Records from a dataset:
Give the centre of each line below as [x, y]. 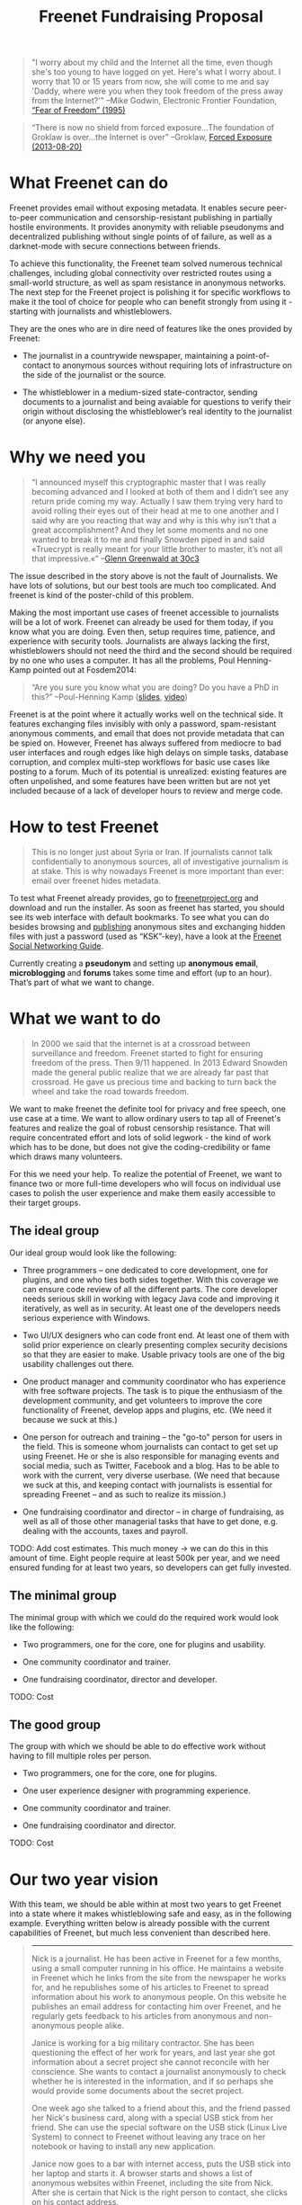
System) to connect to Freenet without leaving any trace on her [148, 2137]
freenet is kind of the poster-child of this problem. [102, 595]
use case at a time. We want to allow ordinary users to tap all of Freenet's [145, 1118]
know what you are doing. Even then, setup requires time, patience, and [142, 632]
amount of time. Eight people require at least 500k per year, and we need [145, 1558]
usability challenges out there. [78, 1363]
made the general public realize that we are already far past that [150, 1072]
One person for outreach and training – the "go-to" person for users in [152, 1437]
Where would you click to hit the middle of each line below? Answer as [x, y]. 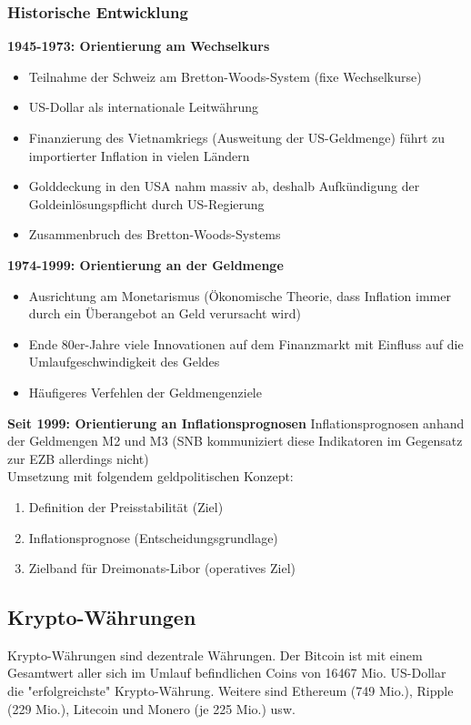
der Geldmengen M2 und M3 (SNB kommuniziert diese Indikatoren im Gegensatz [235, 441]
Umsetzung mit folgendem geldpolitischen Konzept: [150, 476]
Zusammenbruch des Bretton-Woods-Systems [155, 234]
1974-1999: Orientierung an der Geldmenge [145, 264]
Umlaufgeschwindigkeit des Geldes [124, 362]
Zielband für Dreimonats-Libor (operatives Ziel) [162, 568]
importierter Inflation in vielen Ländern [139, 155]
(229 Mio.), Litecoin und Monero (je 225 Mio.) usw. [151, 708]
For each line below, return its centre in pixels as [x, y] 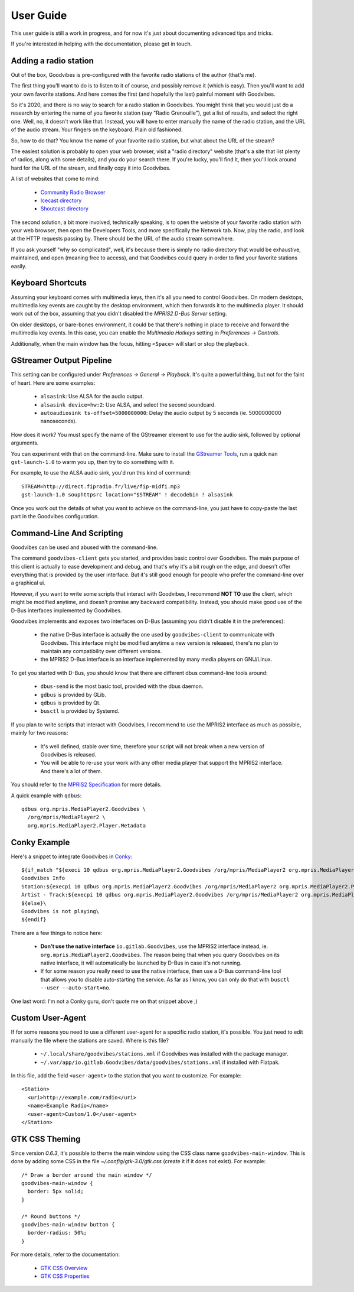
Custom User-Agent [49, 1018]
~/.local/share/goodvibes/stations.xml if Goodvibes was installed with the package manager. [165, 1054]
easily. [19, 266]
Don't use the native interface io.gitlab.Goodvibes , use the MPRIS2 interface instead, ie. [154, 946]
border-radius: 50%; [57, 1233]
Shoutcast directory [64, 209]
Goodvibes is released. [68, 754]
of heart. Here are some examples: [53, 383]
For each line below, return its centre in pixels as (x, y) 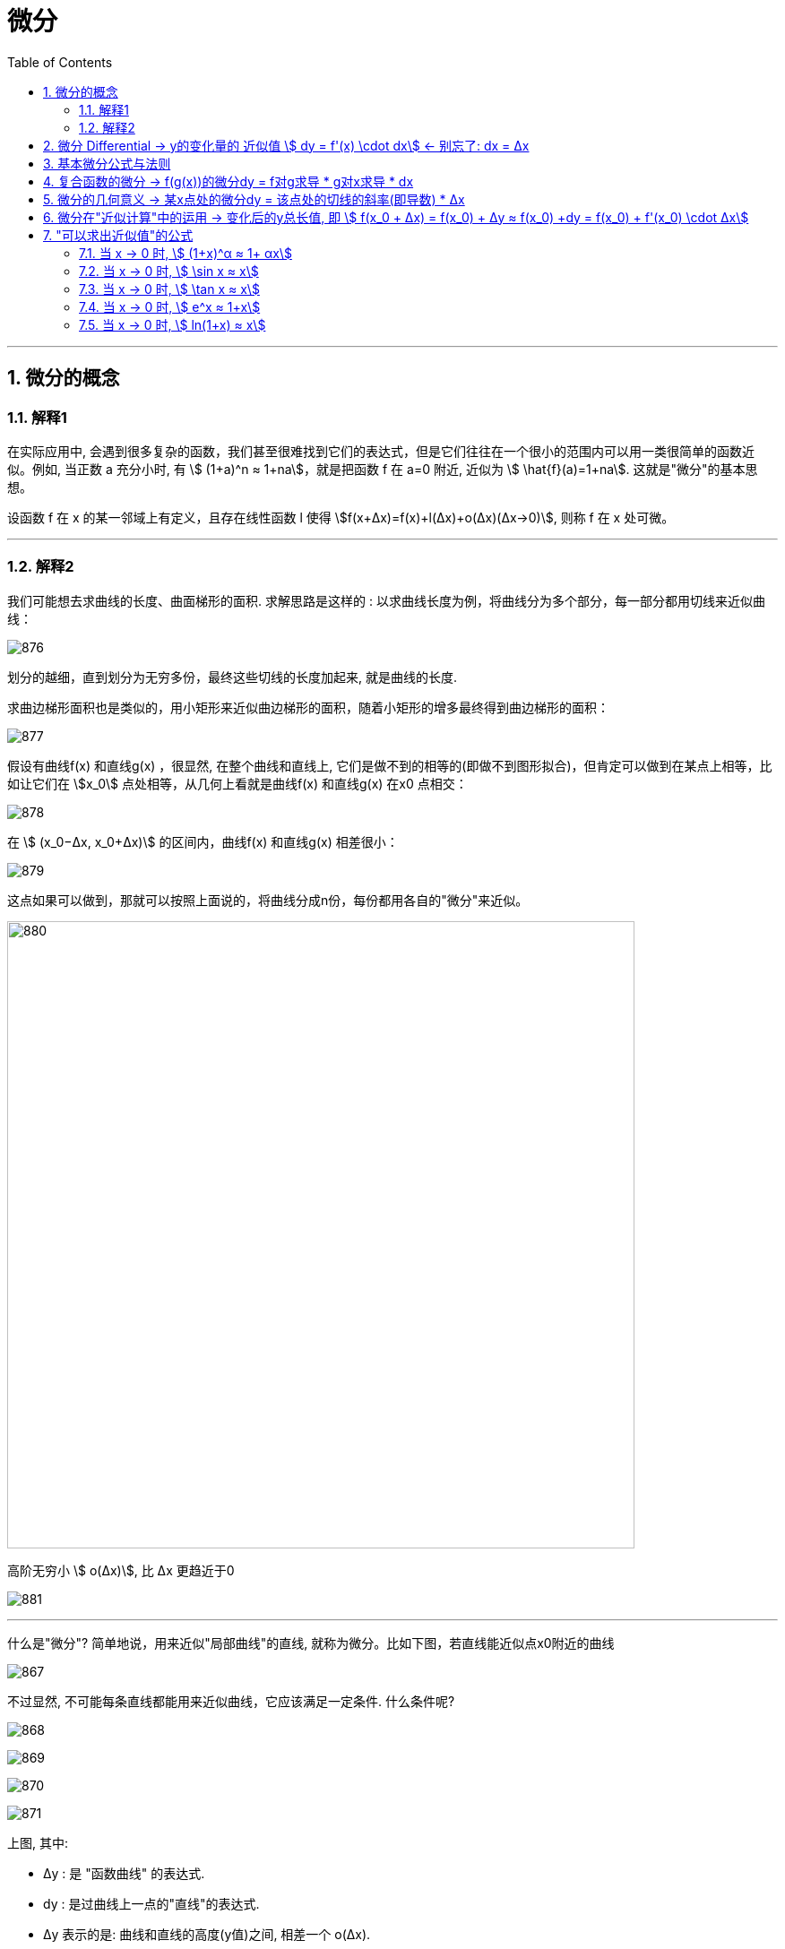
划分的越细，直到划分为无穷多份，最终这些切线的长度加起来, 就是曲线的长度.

YOUR INSTRUCTIONS >>
Give again, exactly, the lines from the start of the data through the one holding "Zusammenbruch des Bretton-Woods-Systems"; omit the pictures.

EXERCISE ANSWER >>
Give the centre of each line below as [x, y]. 
System) to connect to Freenet without leaving any trace on her [148, 2137]
freenet is kind of the poster-child of this problem. [102, 595]
use case at a time. We want to allow ordinary users to tap all of Freenet's [145, 1118]
know what you are doing. Even then, setup requires time, patience, and [142, 632]
amount of time. Eight people require at least 500k per year, and we need [145, 1558]
usability challenges out there. [78, 1363]
made the general public realize that we are already far past that [150, 1072]
One person for outreach and training – the "go-to" person for users in [152, 1437]
Where would you click to hit the middle of each line below? Answer as [x, y]. 
der Geldmengen M2 und M3 (SNB kommuniziert diese Indikatoren im Gegensatz [235, 441]
Umsetzung mit folgendem geldpolitischen Konzept: [150, 476]
Zusammenbruch des Bretton-Woods-Systems [155, 234]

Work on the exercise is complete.